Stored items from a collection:
----

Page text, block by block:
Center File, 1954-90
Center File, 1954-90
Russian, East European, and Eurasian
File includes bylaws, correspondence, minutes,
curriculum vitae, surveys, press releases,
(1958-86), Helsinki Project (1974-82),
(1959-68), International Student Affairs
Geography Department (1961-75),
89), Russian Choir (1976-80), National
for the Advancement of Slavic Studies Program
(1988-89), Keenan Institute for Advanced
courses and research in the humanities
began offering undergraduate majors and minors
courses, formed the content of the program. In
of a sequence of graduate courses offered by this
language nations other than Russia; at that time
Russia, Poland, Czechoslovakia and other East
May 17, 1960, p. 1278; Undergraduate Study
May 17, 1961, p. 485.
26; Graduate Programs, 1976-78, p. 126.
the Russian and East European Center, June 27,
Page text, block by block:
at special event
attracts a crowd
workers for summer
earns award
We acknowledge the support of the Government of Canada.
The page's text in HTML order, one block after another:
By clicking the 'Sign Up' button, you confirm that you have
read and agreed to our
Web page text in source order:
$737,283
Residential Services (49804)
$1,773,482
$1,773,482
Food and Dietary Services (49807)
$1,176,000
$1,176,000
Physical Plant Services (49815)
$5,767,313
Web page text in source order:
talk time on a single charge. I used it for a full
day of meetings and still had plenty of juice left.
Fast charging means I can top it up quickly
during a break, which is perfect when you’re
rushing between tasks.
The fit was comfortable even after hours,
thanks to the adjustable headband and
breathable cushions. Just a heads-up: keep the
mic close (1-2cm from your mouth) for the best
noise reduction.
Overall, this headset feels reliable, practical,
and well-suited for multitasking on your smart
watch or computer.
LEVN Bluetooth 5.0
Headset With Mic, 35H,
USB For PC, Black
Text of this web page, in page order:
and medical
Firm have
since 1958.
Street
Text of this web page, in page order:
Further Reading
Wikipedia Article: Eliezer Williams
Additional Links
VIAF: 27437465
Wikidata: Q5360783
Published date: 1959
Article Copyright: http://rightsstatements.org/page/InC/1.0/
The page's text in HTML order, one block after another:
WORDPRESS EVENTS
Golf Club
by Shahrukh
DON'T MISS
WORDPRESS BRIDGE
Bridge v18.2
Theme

----

Print the entries exactly. Include every one.

Page text, block by block:
Center File, 1954-90
Center File, 1954-90
Russian, East European, and Eurasian
File includes bylaws, correspondence, minutes,
curriculum vitae, surveys, press releases,
(1958-86), Helsinki Project (1974-82),
(1959-68), International Student Affairs
Geography Department (1961-75),
89), Russian Choir (1976-80), National
for the Advancement of Slavic Studies Program
(1988-89), Keenan Institute for Advanced
courses and research in the humanities
began offering undergraduate majors and minors
courses, formed the content of the program. In
of a sequence of graduate courses offered by this
language nations other than Russia; at that time
Russia, Poland, Czechoslovakia and other East
May 17, 1960, p. 1278; Undergraduate Study
May 17, 1961, p. 485.
26; Graduate Programs, 1976-78, p. 126.
the Russian and East European Center, June 27,
Page text, block by block:
at special event
attracts a crowd
workers for summer
earns award
We acknowledge the support of the Government of Canada.
The page's text in HTML order, one block after another:
By clicking the 'Sign Up' button, you confirm that you have
read and agreed to our
Web page text in source order:
$737,283
Residential Services (49804)
$1,773,482
$1,773,482
Food and Dietary Services (49807)
$1,176,000
$1,176,000
Physical Plant Services (49815)
$5,767,313
Web page text in source order:
talk time on a single charge. I used it for a full
day of meetings and still had plenty of juice left.
Fast charging means I can top it up quickly
during a break, which is perfect when you’re
rushing between tasks.
The fit was comfortable even after hours,
thanks to the adjustable headband and
breathable cushions. Just a heads-up: keep the
mic close (1-2cm from your mouth) for the best
noise reduction.
Overall, this headset feels reliable, practical,
and well-suited for multitasking on your smart
watch or computer.
LEVN Bluetooth 5.0
Headset With Mic, 35H,
USB For PC, Black
Text of this web page, in page order:
and medical
Firm have
since 1958.
Street
Text of this web page, in page order:
Further Reading
Wikipedia Article: Eliezer Williams
Additional Links
VIAF: 27437465
Wikidata: Q5360783
Published date: 1959
Article Copyright: http://rightsstatements.org/page/InC/1.0/
The page's text in HTML order, one block after another:
WORDPRESS EVENTS
Golf Club
by Shahrukh
DON'T MISS
WORDPRESS BRIDGE
Bridge v18.2
Theme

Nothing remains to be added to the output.